どんな日でもいつもの時間、いつもの通りに起きた須賀。
いつもの通り朝食を済ませ、自分の支度を済ませた須賀。
と、この時ふとあることを思い出す。
宿泊客がいたことを忘れていたのだ。
宿泊室へ足を運び、昨日来た客人の様子を見に行く。
ドアを直す約束があるし、もう8時だ。起きている頃だろうと思い、宿泊室のドアを開く。
そこには、悪い寝相でぐちゃぐちゃになった布団と毛布の上で眠る男の姿が。
「 」
気持ちよさそうに眠っている男を、須賀はベッドから転がし落とす。
「んがぁっ!?」
ベッドから落ちて男は目覚める。どうやら落ちた時に頭を打ってしまったらしく、後頭部を抑えて痛がっている。
「おま……起こし方ってのがあるだろ! こんな起こされ方されたの初めてなんだけど!?」
『 起床時間 早くドアを直して 』
「起床時間ってお前……絶対今作っただろ……」
「さぁーって作るか……っと」
男が起きて30分後。

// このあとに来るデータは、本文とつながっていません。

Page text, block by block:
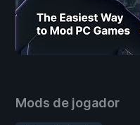
Mods de jogador
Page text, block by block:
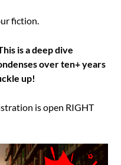
fiction.
is a deep dive
over ten+ years
up!
is open RIGHT
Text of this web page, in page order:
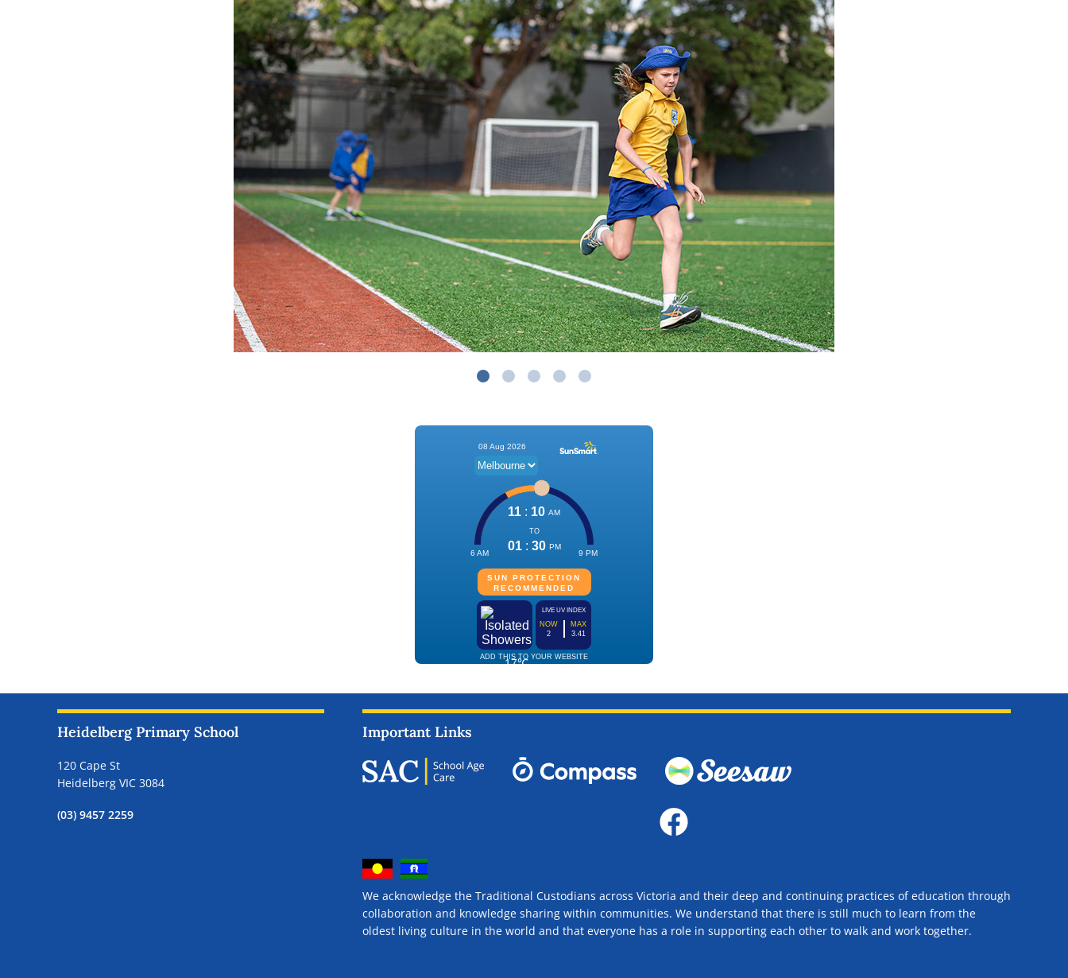
Heidelberg Primary School
120 Cape St
Heidelberg VIC 3084
(03) 9457 2259
Important Links
We acknowledge the Traditional Custodians across Victoria and their deep and continuing practices of education through
collaboration and knowledge sharing within communities. We understand that there is still much to learn from the
oldest living culture in the world and that everyone has a role in supporting each other to walk and work together.
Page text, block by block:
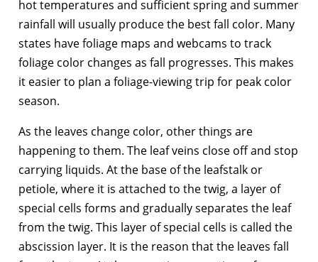
hot temperatures and sufficient spring and summer
rainfall will usually produce the best fall color. Many
states have foliage maps and webcams to track
foliage color changes as fall progresses. This makes
it easier to plan a foliage-viewing trip for peak color
season.
As the leaves change color, other things are
happening to them. The leaf veins close off and stop
carrying liquids. At the base of the leafstalk or
petiole, where it is attached to the twig, a layer of
special cells forms and gradually separates the leaf
from the twig. This layer of special cells is called the
abscission layer. It is the reason that the leaves fall
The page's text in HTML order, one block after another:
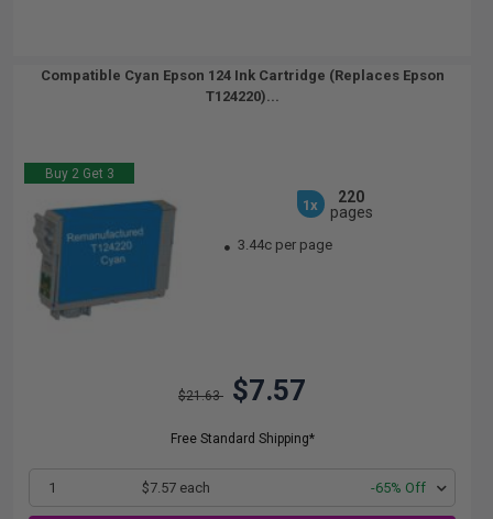
Compatible Cyan Epson 124 Ink Cartridge (Replaces Epson
T124220)...
Buy 2 Get 3
1x
220
pages
3.44c per page
$21.63 $7.57
Free Standard Shipping*
1 $7.57 each -65% Off
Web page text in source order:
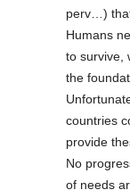
perv…)
Humans
to survive,
the
countries
provide
No
of needs
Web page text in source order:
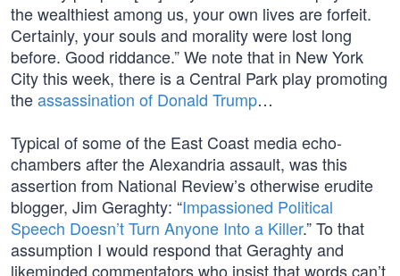
the wealthiest among us, your own lives are forfeit.
Certainly, your souls and morality were lost long
before. Good riddance.” We note that in New York
City this week, there is a Central Park play promoting
theassassination of Donald Trump…
Typical of some of the East Coast media echo-
chambers after the Alexandria assault, was this
assertion from National Review’s otherwise erudite
blogger, Jim Geraghty: “Impassioned Political
Speech Doesn’t Turn Anyone Into a Killer.” To that
assumption I would respond that Geraghty and
likeminded commentators who insist that words can’t
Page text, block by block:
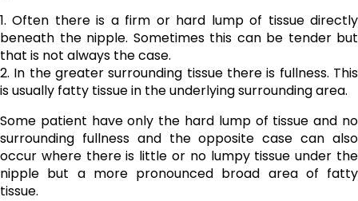
1. Often there is a firm or hard lump of tissue directly
beneath the nipple. Sometimes this can be tender but
that is not always the case.
2. In the greater surrounding tissue there is fullness. This
is usually fatty tissue in the underlying surrounding area.
Some patient have only the hard lump of tissue and no
surrounding fullness and the opposite case can also
occur where there is little or no lumpy tissue under the
nipple but a more pronounced broad area of fatty
tissue.

ドアの修復作業が始まった。
だが、男は須賀に向かってあることを尋ねた。
「木材とかどこから持ってきたらいいんだ? さすがにあのドアはダメだ ボロすぎて使い物にならんよ」
壊れたドアは庭の出入り口の方にまとめて置いてあった。
木の風化が始まっていることはもちろん、壊れてしまって木くずも数えきれないほどあるバラバラだ。
「斧はある?チェーンソーでもいいけど」
『 何に使う? 』
「いや折角森に近いんだし 森から素材を取ろうかと思って」
男は親指で森の方を指す。
須賀はそれを聞くと、眉間に皺を寄せて、筆圧を強くして書いたメモを差し出す。
『 森には絶対に近づくな 』
「……とは言ってもよぉ じゃあどこから持って来ればいいんだ? 知ってるだろ?この村にはホームセンターなんてあるわけねぇ そういうの扱ってる店まで距離もある。自動車もなかったらどうやって運べばいいんだ?」
男がそう言っても、須賀はメモを下ろすことも、顔色を変えることもしなかった。
須賀のその頑固さに、男は呆れて片手で空を払った。
「“ことりおばけ”の伝承って奴かい? 信じるつもりも信じないつもりもねぇよ」
男が言った言葉に、須賀は疑問を覚え、眉間のしわがとれる。強く差し出していたメモも無意識に下ろしていた。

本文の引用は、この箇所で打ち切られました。